2012-2014年死亡人數與男女 長條圖

intent_sex <- aggregate(guns$sex, by = list(intent = guns$intent, sex = guns$sex), length)
ggplot(intent_sex, aes(x = intent, y = x, fill = sex)) +
  geom_bar(stat = "identity", position = "stack") +
  ylab("Count") +
  ggtitle("Gender distribution\nGun Deaths US: 2012-2014")

2012-2014年死亡人數與教育程度 長條圖

guns$education = as.factor(guns$education)
intent_edu <- aggregate(guns$education, by = list(intent = guns$intent, education = guns$education), length)
ggplot(intent_edu, aes(x = intent, y = x, fill = education)) +
  geom_bar(stat = "identity", position = "stack") +
  coord_flip() +
  xlab("Count") +
  ylab("Intent") +
  ggtitle("Education distribution\nin Gun Deaths US: 2012-2014")

2012-2014年死亡人數與地區分佈 長條圖

intent_place <- aggregate(guns$intent, by = list(place = guns$place, intent = guns$intent), length)
ggplot(intent_place, aes(x = intent, y = x, fill = place)) +
  geom_bar(stat = "identity", position = "stack") +
  coord_flip() +
  xlab("Count") +
  ylab("Intent") +
  ggtitle("Location distribution\nin Gun Deaths US: 2012-2014")

2012-2014年死亡人數與地區分佈 長條圖

Trade/service areaIndustrial/construction視為Street,並把剩下除了HomeStreet設為Other

#These are too many categories and it's hard to arrive to conclusions
# let's merge 'street' with 'trade/service area' and the rest to 'Other'
guns[which(guns$place == "Trade/service area" | guns$place == "Industrial/construction"), "place"]  = "Street"
guns[which(guns$place != "Street" & guns$place != "Home"), "place"] = "Other"
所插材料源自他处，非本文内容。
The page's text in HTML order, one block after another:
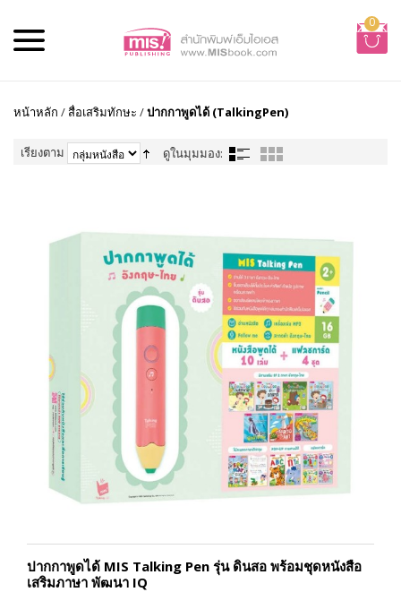
0
หน้าหลัก /สื่อเสริมทักษะ /ปากกาพูดได้ (TalkingPen)
เรียงตาม ดูในมุมมอง:
ปากกาพูดได้ MIS Talking Pen รุ่น ดินสอ พร้อมชุดหนังสือ
เสริมภาษา พัฒนา IQ
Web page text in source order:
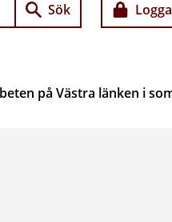
Sök
på Västra länken i
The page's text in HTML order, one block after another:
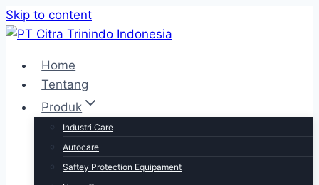
Skip to content
Home
Tentang
Produk
Industri Care
Autocare
Saftey Protection Equipament
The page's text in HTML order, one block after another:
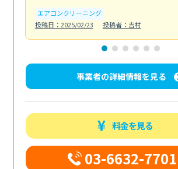
エアコンクリーニング
投稿日：2025/02/23
投稿者：吉村
事業者の詳細情報を見る
料金を見る
03-6632-7701
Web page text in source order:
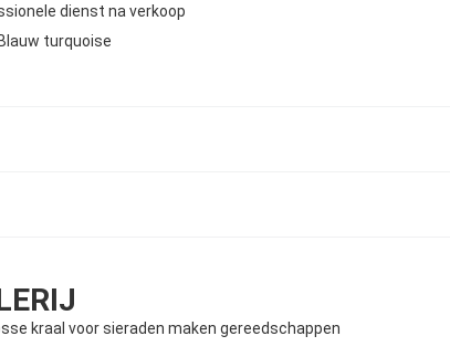
dienst na verkoop
Blauw turquoise
kraal voor sieraden maken gereedschappen
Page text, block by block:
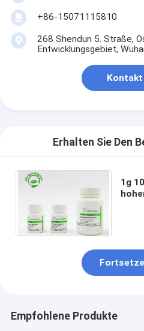
+86-15071115810
268 Shendun 5. Straße,
Entwicklungsgebiet,
Kontakt
Erhalten Sie Den
1g
Empfohlene Produkte
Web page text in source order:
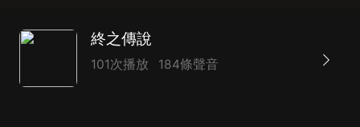
終之傳說
101次播放 184條聲音
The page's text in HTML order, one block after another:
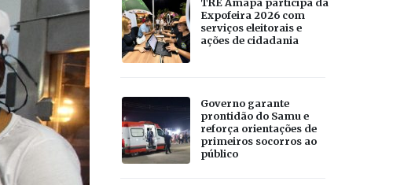
Expofeira 2026 com
serviços eleitorais e
ações de cidadania
Governo garante
prontidão do Samu e
reforça orientações de
primeiros socorros ao
público
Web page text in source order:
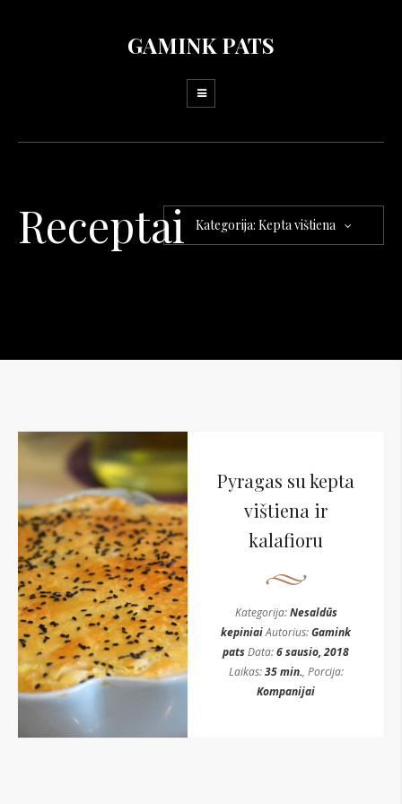
GAMINK PATS
Receptai Kategorija: Kepta vištiena
Pyragas su kepta
vištiena ir
kalafioru
Kategorija:Nesaldūs
kepiniaiAutorius:Gamink
patsData:6 sausio, 2018
Laikas:35 min., Porcija:
Kompanijai
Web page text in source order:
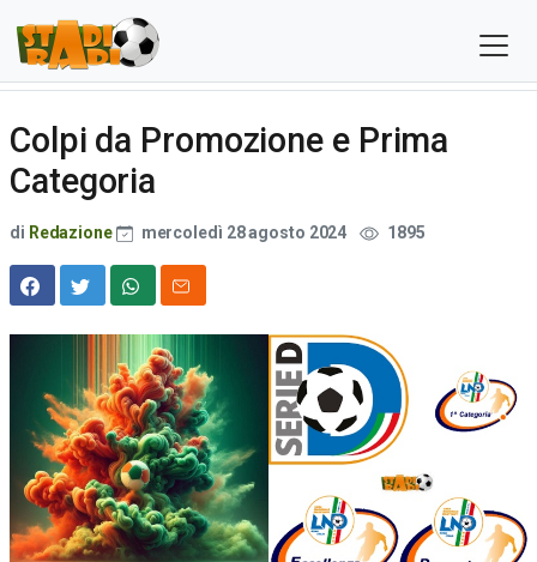
Colpi da Promozione e Prima
Categoria
di Redazione mercoledì 28 agosto 2024 1895

intent_place <- aggregate(guns$intent, by = list(place = guns$place, intent = guns$intent), length)
ggplot(intent_place, aes(x = intent, y = x, fill = place)) +
  geom_bar(stat = "identity", position = "stack") +
  coord_flip() +
  xlab("Count") +
  ylab("Intent") +
  ggtitle("Location distribution\nin Gun Deaths US: 2012-2014")
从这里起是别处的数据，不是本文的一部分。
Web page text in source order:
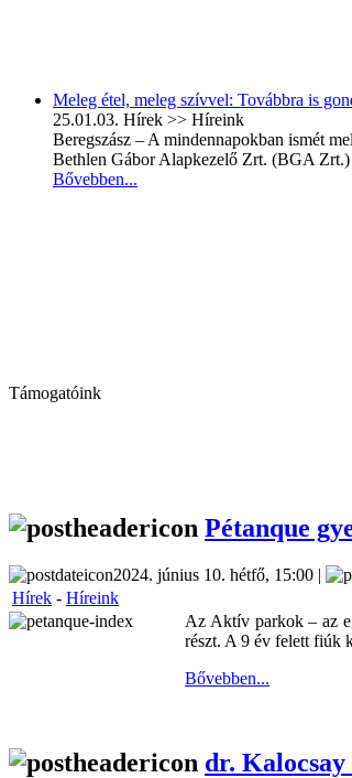
Meleg étel, meleg szívvel: Továbbra is
25.01.03. Hírek >> Híreink
Beregszász – A mindennapokban ismét
Bethlen Gábor Alapkezelő Zrt. (BGA Zrt.)
Bővebben...
Támogatóink
Pétanque
2024. június 10. hétfő, 15:00 |
Hírek - Híreink
Az Aktív parkok – az
részt. A 9 év felett fiúk
Bővebben...
dr.
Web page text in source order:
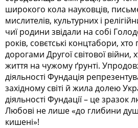
широкого кола науковців,
мислителів, культурних і
чиї родини звідали на собі
років, совєтські концтабори,
дорогами Другої світової війни,
життя на чужому ґрунті. Упродовж
діяльності Фундація
західному світі й жила долею
діяльності Фундації – це зразок
Любові не лише «до глибини
кишені»!
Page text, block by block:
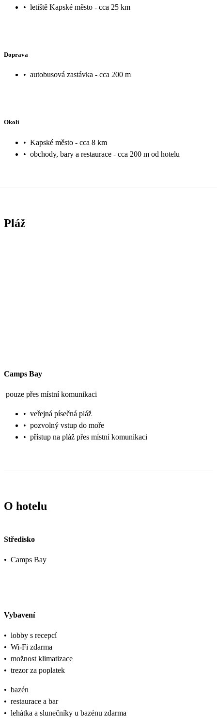
• letiště Kapské město - cca 25 km
Doprava
• autobusová zastávka - cca 200 m
Okolí
• Kapské město - cca 8 km
• obchody, bary a restaurace - cca 200 m od hotelu
Pláž
Camps Bay
pouze přes místní komunikaci
• veřejná písečná pláž
• pozvolný vstup do moře
• přístup na pláž přes místní komunikaci
O hotelu
Středisko
• Camps Bay
Vybavení
• lobby s recepcí
• Wi-Fi zdarma
• možnost klimatizace
• trezor za poplatek
• bazén
• restaurace a bar
• lehátka a slunečníky u bazénu zdarma

2012-2014年死亡人數與地區分佈(比例) 長條圖

place_died <- guns %>%
        group_by(place, intent) %>%
        tally() %>%
        group_by(place) %>%
        mutate(pct = n / sum(n))

ggplot(place_died, aes(factor(place), pct, fill = intent)) +
  geom_bar(stat = "identity", color = "grey40") +
  xlab("Place") +
  ylab("Percentage")+
  labs(fill = "Intent")

性別和死亡種類數量 長條圖

ggplot(intent_sex, aes(x = sex, y = x, fill = intent)) +
  geom_bar(stat = "identity", position = "dodge") +
  xlab("Gender") +
  ylab("Freqency") +
  ggtitle("Gender Distribution by Intent")

教育程度和死亡種類 長條圖

ggplot(intent_edu, aes(x = education, y = x, fill = intent)) +
  geom_bar(stat = "identity", position = "dodge") +
  ggtitle("Education Distribution by Intent")

年齡分佈 直方圖

ggplot(guns, aes(x = age)) +
  geom_histogram(breaks = seq(0, 100, 10), fill="lightblue", color="lightyellow")

Suicide和Homicide年齡分佈比較 直方圖

suicide = guns[guns$intent == 'Suicide', ]
homicide = guns[guns$intent == 'Homicide', ] 
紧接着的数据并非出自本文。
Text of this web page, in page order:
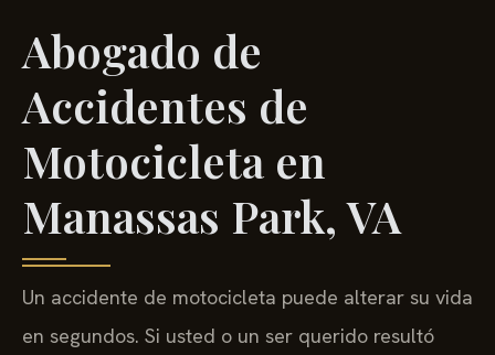
Abogado de
Accidentes de
Motocicleta en
Manassas Park, VA
Un accidente de motocicleta puede alterar su vida
en segundos. Si usted o un ser querido resultó
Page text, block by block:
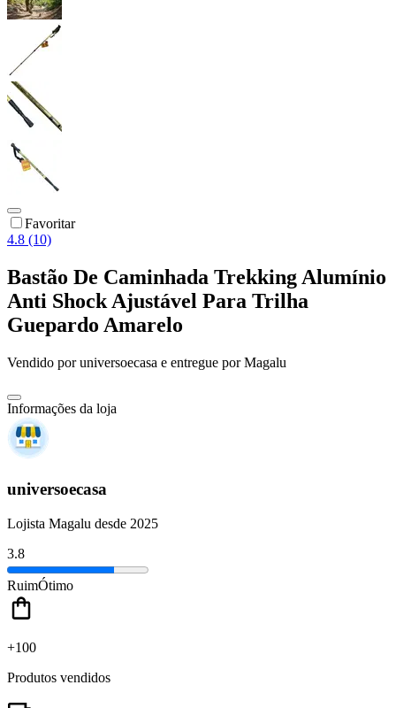
Favoritar
4.8 (10)
Bastão De Caminhada Trekking Alumínio
Anti Shock Ajustável Para Trilha
Guepardo Amarelo
Vendido poruniversoecasa e entregue por Magalu
Informações da loja
universoecasa
Lojista Magalu desde 2025
3.8
RuimÓtimo
+100
Produtos vendidos

p1 <- ggplot(suicide, aes(x = age))+
  geom_histogram(breaks = seq(0, 100, 10), color="lightyellow", fill="lightskyblue2") +
  ggtitle("Suicide gun deaths\nAge Distribution")
p2 <- ggplot(homicide, aes(x = age))+
  geom_histogram(breaks = seq(0, 100, 10), color="lightyellow", fill="lightskyblue2") +
  ggtitle("Homicide gun deaths\nAge Distribution")

multiplot(p1, p2, cols = 2)

意外種類和年齡 箱形圖

guns_box <- guns[which(guns$intent != "Undetermined"),]
qplot(factor(intent), age, data = guns_box, geom = "boxplot", xlab = "Intent")

意外種類、年齡和性別 箱形圖

guns_box <- guns[which(guns$intent != "Undetermined"), ]
qplot(intent, age, fill = sex, data = guns_box, geom = "boxplot", xlab = "Intent")